#### Problem statement
In the copy, include no images, and repeat each entry precisely as written.

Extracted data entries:
━━━━
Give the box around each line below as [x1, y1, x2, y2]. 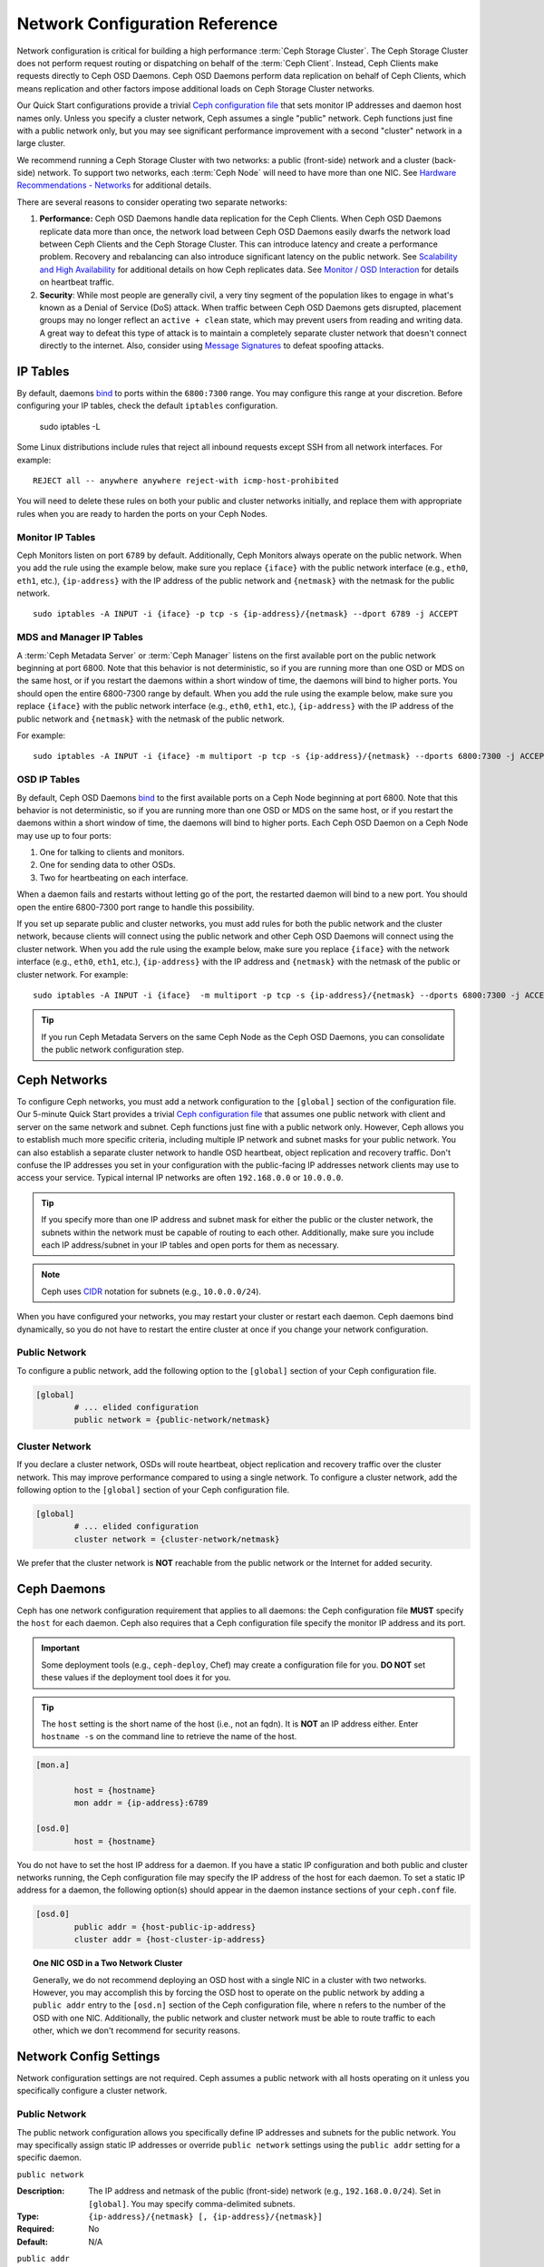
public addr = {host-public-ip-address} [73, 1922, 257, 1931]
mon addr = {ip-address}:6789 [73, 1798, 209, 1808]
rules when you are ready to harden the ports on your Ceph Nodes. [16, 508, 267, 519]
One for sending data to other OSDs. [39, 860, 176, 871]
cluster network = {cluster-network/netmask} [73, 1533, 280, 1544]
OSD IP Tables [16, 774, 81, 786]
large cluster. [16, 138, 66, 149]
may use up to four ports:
━━━━
#### Written response
Give the box around each line below as [x1, y1, x2, y2]. 
public addr = {host-public-ip-address} [73, 1922, 257, 1931]
mon addr = {ip-address}:6789 [73, 1798, 209, 1808]
rules when you are ready to harden the ports on your Ceph Nodes. [16, 508, 267, 519]
One for sending data to other OSDs. [39, 860, 176, 871]
cluster network = {cluster-network/netmask} [73, 1533, 280, 1544]
OSD IP Tables [16, 774, 81, 786]
large cluster. [16, 138, 66, 149]
may use up to four ports:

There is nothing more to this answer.